▶ _Instructions to follow_: Here the job is to repeat the listing exactly, but not the pictures in it.

***** Material for this exercise

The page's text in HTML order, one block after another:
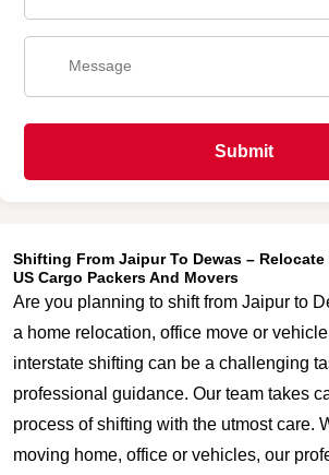
Submit
Shifting From Jaipur To Dewas – Relocate
US Cargo Packers And Movers
Are you planning to shift from Jaipur to
a home relocation, office move or
interstate shifting can be a challenging
professional guidance. Our team takes
process of shifting with the utmost care.
moving home, office or vehicles, our
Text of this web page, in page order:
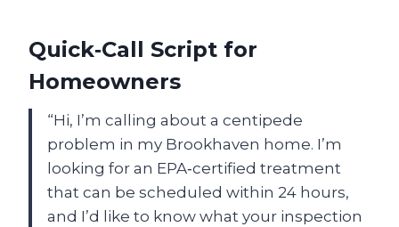
Quick‑Call Script for
Homeowners
“Hi, I’m calling about a centipede
problem in my Brookhaven home. I’m
looking for an EPA‑certified treatment
that can be scheduled within 24 hours,
and I’d like to know what your inspection

**********

▶ _Output for this task_:
The page's text in HTML order, one block after another:
Submit
Shifting From Jaipur To Dewas – Relocate
US Cargo Packers And Movers
Are you planning to shift from Jaipur to
a home relocation, office move or
interstate shifting can be a challenging
professional guidance. Our team takes
process of shifting with the utmost care.
moving home, office or vehicles, our
Text of this web page, in page order:
Quick‑Call Script for
Homeowners
“Hi, I’m calling about a centipede
problem in my Brookhaven home. I’m
looking for an EPA‑certified treatment
that can be scheduled within 24 hours,
and I’d like to know what your inspection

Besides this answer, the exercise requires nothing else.